In theory, various Intel, AMD and ARM processors have features related to speculative execution and caching that can be exploited as described above.
AMD chips have so far only been exploited when using Linux with a non-default kernel feature enabled.
Intel chips have been exploited so that an unprivileged, logged-in user can read out kernel data slowly but steadily.
Intel chips have been exploited so that a root user in a guest virtual machine can read out host kernel data slowly but steadily.

(“Slowly” means that an attacker could suck out on the order of 1000 bytes per second, or approximately 100MBytes per day.)
Even if you assume that an attacker didn’t know where to focus his attempts, but could do no better than to grab live kernel data at random, you can consider this issue to be a bit like Heartbleed, where an attacker would often end up with garbage but might occasionally get lucky and grab hold of secret data such as passwords and private decryption keys.

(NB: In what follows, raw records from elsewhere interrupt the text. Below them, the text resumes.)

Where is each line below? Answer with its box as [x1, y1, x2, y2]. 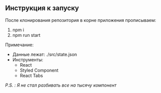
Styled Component [19, 67, 59, 73]
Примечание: [5, 42, 34, 48]
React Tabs [19, 72, 43, 79]
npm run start [12, 32, 41, 38]
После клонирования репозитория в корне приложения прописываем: [5, 17, 157, 23]
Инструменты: [12, 57, 43, 63]
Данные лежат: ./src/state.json [12, 51, 77, 57]
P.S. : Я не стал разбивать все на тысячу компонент [5, 82, 117, 88]
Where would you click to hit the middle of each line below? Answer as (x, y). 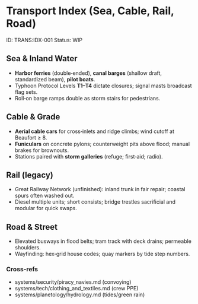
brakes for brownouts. (42, 150)
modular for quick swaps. (46, 208)
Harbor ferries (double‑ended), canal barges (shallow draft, (88, 73)
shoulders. (28, 248)
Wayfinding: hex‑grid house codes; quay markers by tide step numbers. (102, 254)
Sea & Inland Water (42, 58)
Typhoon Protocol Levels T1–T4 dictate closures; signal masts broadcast (103, 85)
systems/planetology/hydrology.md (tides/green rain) (80, 294)
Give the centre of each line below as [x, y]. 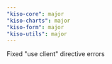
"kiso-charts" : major [39, 21]
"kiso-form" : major [35, 27]
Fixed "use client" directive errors [56, 54]
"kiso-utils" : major [37, 34]
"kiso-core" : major [35, 14]
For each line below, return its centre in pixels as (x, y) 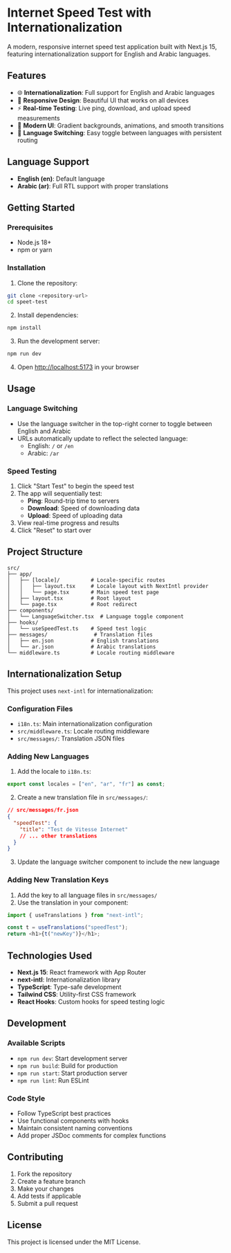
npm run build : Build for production (67, 1065)
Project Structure (45, 552)
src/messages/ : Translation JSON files (71, 738)
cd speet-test (28, 302)
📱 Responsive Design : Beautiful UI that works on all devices (103, 100)
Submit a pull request (47, 1203)
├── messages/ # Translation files (80, 634)
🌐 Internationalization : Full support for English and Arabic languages (116, 92)
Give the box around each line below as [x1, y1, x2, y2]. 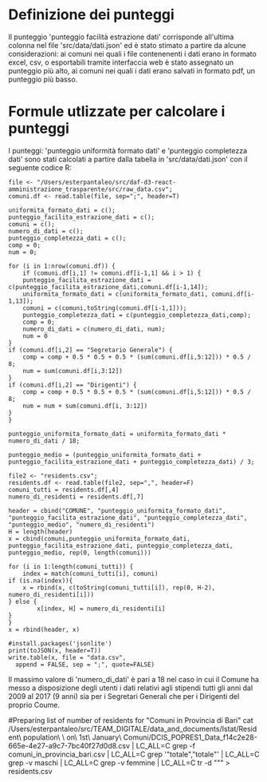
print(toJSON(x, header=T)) [8, 646, 102, 654]
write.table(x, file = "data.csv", [8, 653, 127, 661]
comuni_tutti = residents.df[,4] [8, 486, 120, 494]
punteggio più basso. [8, 74, 78, 84]
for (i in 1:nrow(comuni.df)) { [8, 262, 116, 270]
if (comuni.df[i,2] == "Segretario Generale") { [8, 346, 173, 354]
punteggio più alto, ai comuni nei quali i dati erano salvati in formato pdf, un [8, 65, 256, 75]
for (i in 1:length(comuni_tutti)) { [8, 562, 134, 570]
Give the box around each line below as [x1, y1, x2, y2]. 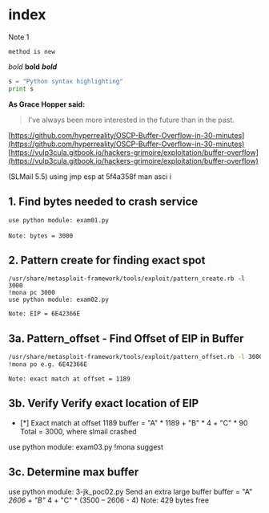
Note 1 [8, 32, 30, 42]
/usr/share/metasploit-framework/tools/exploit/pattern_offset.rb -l [8, 353, 246, 361]
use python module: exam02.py [8, 295, 110, 304]
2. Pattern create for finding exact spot [8, 253, 206, 267]
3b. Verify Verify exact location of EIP [8, 397, 199, 410]
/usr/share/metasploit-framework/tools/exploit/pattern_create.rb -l [8, 275, 246, 283]
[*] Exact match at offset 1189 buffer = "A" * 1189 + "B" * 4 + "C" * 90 [19, 417, 248, 427]
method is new [8, 47, 56, 55]
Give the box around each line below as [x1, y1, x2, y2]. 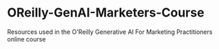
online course [7, 35, 46, 43]
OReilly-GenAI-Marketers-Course [7, 5, 205, 21]
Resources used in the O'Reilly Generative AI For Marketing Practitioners [7, 28, 213, 36]

Unlike Heartbleed, the attacker already needs a footprint on a vulnerable server, for example as a logged-in user with a command shell open, or as the owner of a virtual machine (VM) running on a hosting server. (In both cases the user ought to be constrained entirely to his own account or to his own VM.)

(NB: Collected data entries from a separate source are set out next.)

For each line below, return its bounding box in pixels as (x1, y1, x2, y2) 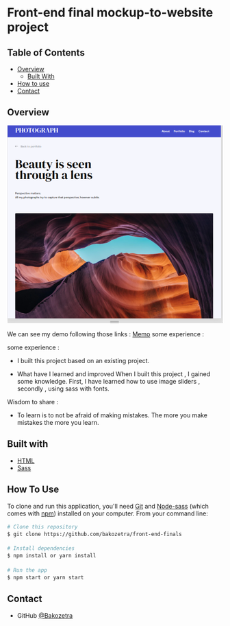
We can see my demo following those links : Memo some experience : (7, 330, 204, 338)
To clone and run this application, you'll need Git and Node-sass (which (7, 502, 209, 510)
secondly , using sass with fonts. (16, 384, 110, 393)
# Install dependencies (7, 545, 75, 552)
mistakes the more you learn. (16, 419, 99, 427)
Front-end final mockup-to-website (7, 5, 214, 21)
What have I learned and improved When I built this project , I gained (16, 370, 211, 378)
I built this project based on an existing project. (16, 357, 150, 365)
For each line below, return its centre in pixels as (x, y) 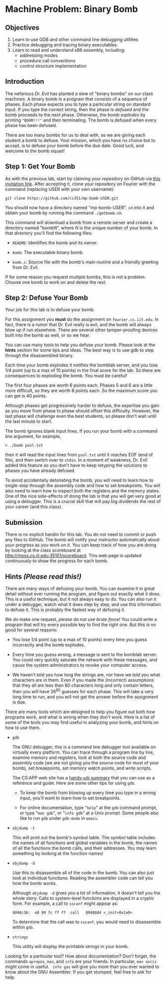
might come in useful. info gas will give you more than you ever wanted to (82, 967)
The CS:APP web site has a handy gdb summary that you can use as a (83, 777)
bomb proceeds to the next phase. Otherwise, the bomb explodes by (75, 115)
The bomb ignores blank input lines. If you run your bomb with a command (81, 431)
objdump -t (24, 828)
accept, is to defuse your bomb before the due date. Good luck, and (75, 145)
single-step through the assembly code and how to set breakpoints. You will (83, 486)
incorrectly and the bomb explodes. (49, 645)
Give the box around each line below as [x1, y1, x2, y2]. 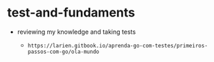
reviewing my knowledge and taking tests [17, 28, 136, 36]
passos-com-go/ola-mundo [27, 48, 100, 55]
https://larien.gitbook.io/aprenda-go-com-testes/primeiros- [27, 42, 208, 49]
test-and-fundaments [7, 5, 135, 21]
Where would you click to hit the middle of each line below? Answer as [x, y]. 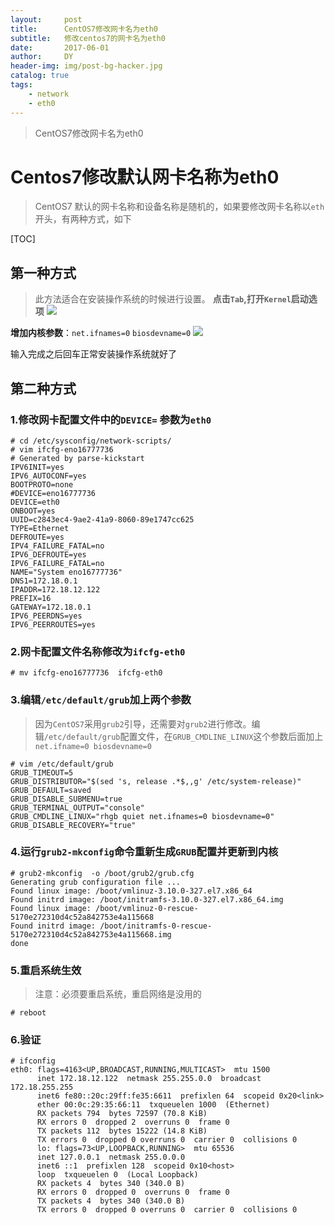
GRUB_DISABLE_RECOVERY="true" [73, 825]
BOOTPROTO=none [42, 484]
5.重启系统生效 [46, 970]
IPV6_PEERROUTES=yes [53, 624]
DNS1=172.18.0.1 [44, 581]
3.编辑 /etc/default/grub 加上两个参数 [101, 700]
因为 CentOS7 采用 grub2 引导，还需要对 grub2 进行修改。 [143, 723]
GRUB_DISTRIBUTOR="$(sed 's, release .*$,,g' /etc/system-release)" [156, 781]
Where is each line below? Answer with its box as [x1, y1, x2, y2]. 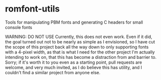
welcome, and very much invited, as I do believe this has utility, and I [5, 64, 142, 70]
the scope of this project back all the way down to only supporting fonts [5, 44, 149, 50]
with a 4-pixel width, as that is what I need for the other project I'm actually [5, 49, 155, 55]
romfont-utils [5, 3, 60, 14]
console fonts [5, 24, 32, 30]
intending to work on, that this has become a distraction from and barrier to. [5, 54, 157, 60]
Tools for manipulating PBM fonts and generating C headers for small [5, 19, 143, 25]
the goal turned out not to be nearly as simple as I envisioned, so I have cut [5, 39, 155, 44]
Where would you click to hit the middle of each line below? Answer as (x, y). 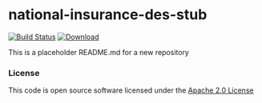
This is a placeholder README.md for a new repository (99, 52)
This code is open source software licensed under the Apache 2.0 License (131, 90)
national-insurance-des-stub (108, 15)
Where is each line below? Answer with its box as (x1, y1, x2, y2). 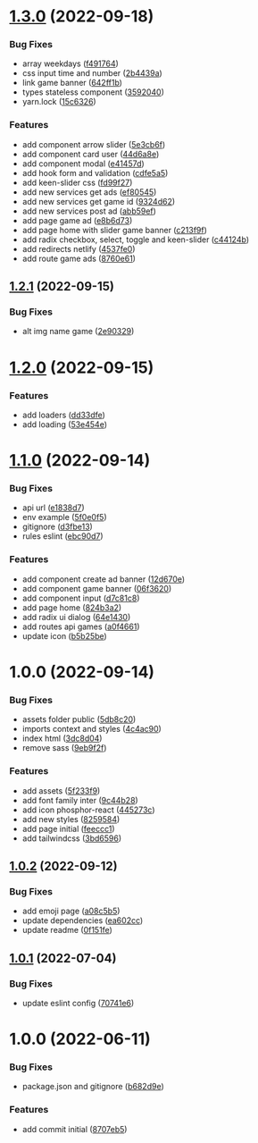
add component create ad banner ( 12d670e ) (21, 574, 186, 584)
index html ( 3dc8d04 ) (21, 733, 103, 744)
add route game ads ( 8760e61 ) (21, 253, 137, 264)
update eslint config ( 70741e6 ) (21, 997, 135, 1008)
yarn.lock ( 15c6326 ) (21, 97, 96, 107)
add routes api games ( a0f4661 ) (21, 621, 140, 632)
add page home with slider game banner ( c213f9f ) (21, 224, 208, 235)
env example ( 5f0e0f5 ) (21, 512, 107, 523)
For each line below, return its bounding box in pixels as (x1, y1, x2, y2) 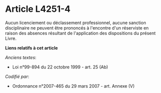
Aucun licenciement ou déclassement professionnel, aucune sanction (5, 20, 146, 26)
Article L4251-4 (5, 3, 70, 15)
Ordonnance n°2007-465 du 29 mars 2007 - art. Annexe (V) (12, 83, 135, 89)
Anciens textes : (5, 54, 37, 60)
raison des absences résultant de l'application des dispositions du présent (5, 30, 156, 36)
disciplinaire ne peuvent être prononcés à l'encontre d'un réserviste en (5, 25, 149, 31)
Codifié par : (5, 73, 30, 79)
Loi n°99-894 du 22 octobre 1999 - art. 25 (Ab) (12, 64, 108, 70)
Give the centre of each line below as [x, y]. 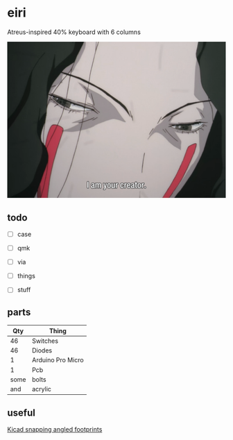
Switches [45, 341]
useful [21, 413]
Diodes [42, 350]
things [26, 276]
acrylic [42, 389]
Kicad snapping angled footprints [55, 430]
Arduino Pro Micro [58, 360]
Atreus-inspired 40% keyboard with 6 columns [74, 32]
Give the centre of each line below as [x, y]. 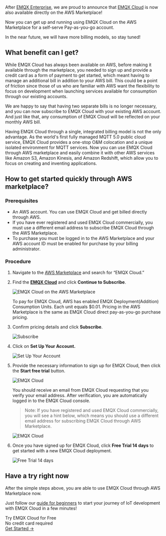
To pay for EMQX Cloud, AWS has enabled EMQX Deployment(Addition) [85, 301]
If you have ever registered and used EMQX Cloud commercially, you [83, 222]
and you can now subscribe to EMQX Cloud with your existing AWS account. [83, 111]
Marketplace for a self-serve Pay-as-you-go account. [60, 27]
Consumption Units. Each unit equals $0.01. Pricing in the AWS [76, 307]
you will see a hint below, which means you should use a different [91, 416]
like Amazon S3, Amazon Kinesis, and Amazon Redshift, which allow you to [82, 158]
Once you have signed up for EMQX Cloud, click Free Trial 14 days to [83, 445]
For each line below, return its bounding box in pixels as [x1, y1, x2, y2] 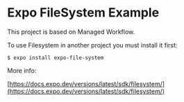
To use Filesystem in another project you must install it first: [7, 41, 178, 49]
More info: [7, 66, 37, 74]
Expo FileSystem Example [7, 5, 160, 21]
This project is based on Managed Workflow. [7, 28, 135, 36]
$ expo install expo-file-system [7, 54, 104, 61]
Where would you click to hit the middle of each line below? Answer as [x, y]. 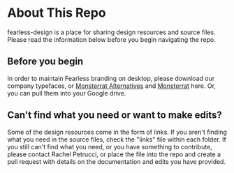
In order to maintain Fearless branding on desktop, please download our [111, 78]
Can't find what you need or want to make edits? [115, 115]
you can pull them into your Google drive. [67, 93]
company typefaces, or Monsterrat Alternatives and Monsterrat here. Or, [112, 86]
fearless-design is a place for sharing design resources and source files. [111, 32]
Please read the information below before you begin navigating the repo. [112, 39]
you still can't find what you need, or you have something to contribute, [110, 146]
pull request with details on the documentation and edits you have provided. [116, 161]
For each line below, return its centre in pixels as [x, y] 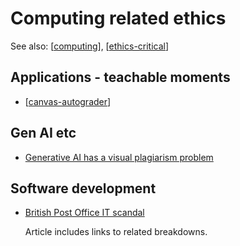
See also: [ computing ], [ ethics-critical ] [90, 46]
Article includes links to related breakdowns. [116, 232]
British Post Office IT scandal [84, 213]
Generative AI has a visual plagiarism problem [119, 157]
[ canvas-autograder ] [68, 101]
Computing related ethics [118, 18]
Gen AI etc [43, 133]
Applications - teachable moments [120, 77]
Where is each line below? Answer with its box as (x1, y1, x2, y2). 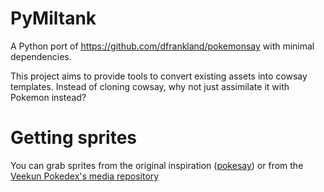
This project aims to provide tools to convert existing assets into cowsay (10, 70, 308, 82)
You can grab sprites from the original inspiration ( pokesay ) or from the (10, 159, 304, 171)
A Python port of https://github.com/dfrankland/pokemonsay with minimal (10, 40, 315, 52)
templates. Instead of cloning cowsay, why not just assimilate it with (10, 80, 290, 92)
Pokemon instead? (10, 91, 87, 103)
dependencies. (10, 50, 72, 62)
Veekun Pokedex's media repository (10, 170, 160, 182)
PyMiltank (10, 7, 97, 30)

Intel has published a brief official comment entitled Intel responds to security research findings. There isn’t much in this statement, so don’t get too excited; the salient points are:

“Intel believes these exploits do not have the potential to corrupt, modify or delete data.” Indeed, the attacks and exploits reported so far can suck data out of the kernel, but not put any data back into kernel space.
“Recent reports that these exploits are caused by a ‘bug’ or a ‘flaw’ and are unique to Intel products are incorrect.” We used the word ‘flaw’ in our headline, and we’ll stick with it. In our opinion, an ideal implementation of speculative execution would ensure that there were no detectable side-effects left behind after a speculative execution was found to have violated security.

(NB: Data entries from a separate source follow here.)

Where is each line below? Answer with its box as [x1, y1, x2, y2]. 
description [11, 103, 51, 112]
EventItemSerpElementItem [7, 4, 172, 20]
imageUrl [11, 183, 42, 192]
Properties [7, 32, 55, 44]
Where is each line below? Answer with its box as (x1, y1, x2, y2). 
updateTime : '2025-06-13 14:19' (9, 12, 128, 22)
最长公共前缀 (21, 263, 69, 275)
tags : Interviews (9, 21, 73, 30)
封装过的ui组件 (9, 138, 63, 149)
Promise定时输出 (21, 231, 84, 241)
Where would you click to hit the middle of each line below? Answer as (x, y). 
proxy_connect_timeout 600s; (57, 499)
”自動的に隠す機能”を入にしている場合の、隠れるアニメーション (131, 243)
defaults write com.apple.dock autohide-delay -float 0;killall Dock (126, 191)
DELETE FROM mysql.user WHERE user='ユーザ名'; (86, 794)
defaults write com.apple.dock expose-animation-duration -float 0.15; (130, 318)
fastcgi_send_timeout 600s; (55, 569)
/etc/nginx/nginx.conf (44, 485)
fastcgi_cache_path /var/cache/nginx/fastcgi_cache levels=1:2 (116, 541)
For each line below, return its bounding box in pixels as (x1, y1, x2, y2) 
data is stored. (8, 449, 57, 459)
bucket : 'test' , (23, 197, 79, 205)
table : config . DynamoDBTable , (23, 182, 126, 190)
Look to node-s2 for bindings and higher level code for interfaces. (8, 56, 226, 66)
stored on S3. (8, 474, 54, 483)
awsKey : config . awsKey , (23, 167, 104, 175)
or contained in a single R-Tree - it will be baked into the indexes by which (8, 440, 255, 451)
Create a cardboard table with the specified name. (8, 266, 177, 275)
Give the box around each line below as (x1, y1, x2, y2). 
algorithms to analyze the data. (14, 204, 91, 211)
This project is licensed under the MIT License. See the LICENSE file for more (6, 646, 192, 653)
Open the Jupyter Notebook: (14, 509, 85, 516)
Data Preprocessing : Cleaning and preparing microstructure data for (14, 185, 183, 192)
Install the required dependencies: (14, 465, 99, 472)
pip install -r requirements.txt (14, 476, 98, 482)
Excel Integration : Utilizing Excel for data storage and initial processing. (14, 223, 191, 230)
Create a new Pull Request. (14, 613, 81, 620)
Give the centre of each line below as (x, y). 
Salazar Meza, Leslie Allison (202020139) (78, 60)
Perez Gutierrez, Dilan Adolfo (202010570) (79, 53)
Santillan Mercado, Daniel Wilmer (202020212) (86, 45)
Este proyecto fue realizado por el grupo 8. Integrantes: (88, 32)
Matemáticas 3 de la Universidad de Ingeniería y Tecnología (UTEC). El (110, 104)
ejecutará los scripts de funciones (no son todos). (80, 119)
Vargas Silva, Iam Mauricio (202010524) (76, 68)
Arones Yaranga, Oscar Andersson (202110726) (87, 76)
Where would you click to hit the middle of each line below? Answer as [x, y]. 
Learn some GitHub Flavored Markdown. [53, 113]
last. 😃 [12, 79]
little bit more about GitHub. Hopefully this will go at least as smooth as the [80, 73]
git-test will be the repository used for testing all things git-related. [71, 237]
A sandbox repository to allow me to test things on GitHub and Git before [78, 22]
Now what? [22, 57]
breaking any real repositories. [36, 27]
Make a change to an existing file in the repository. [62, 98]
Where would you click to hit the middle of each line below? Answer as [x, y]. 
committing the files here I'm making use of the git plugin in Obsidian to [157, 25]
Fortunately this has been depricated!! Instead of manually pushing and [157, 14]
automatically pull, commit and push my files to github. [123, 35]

“Contrary to some reports, any performance impacts are workload-dependent, and, for the average computer user, should not be significant.” You will have to interpret that for yourself.

[2018-01-04T17:40Z]
AMD has issued a statement headlined An update on AMD processor security. Like the Intel statement, it doesn’t say an awful lot, but it does confirm that AMD CPUs are not entirely immune to these attacks.
There are three CVE vulnerability numbers attached to the various F**CKWIT exploits: CVE-2017-5753, CVE-2017-5715 and CVE-2017-5754.
AMD claims that it is vulnerable to -5733, immune to -5754, and that although it is in theory at risk from -5715, “differences in AMD architecture mean there is a near zero risk of exploitation of this variant.”
[2018-01-05T00:30Z]
Firefox just pushed out a browser update to mitigate these attacks. Firefox now moves to version 57.0.4.
This update makes it much harder for JavaScript running in the browser to measure short time intervals accurately – timing memory access speeds is necessary in these attacks so you can figure out which memory addresses ended up cached and which ones didn’t.
A memory address that is currently cached must have been accessed recently, a trick that helps you figure out what happened when an instruction was speculatively executed, even if it got cancelled in the end.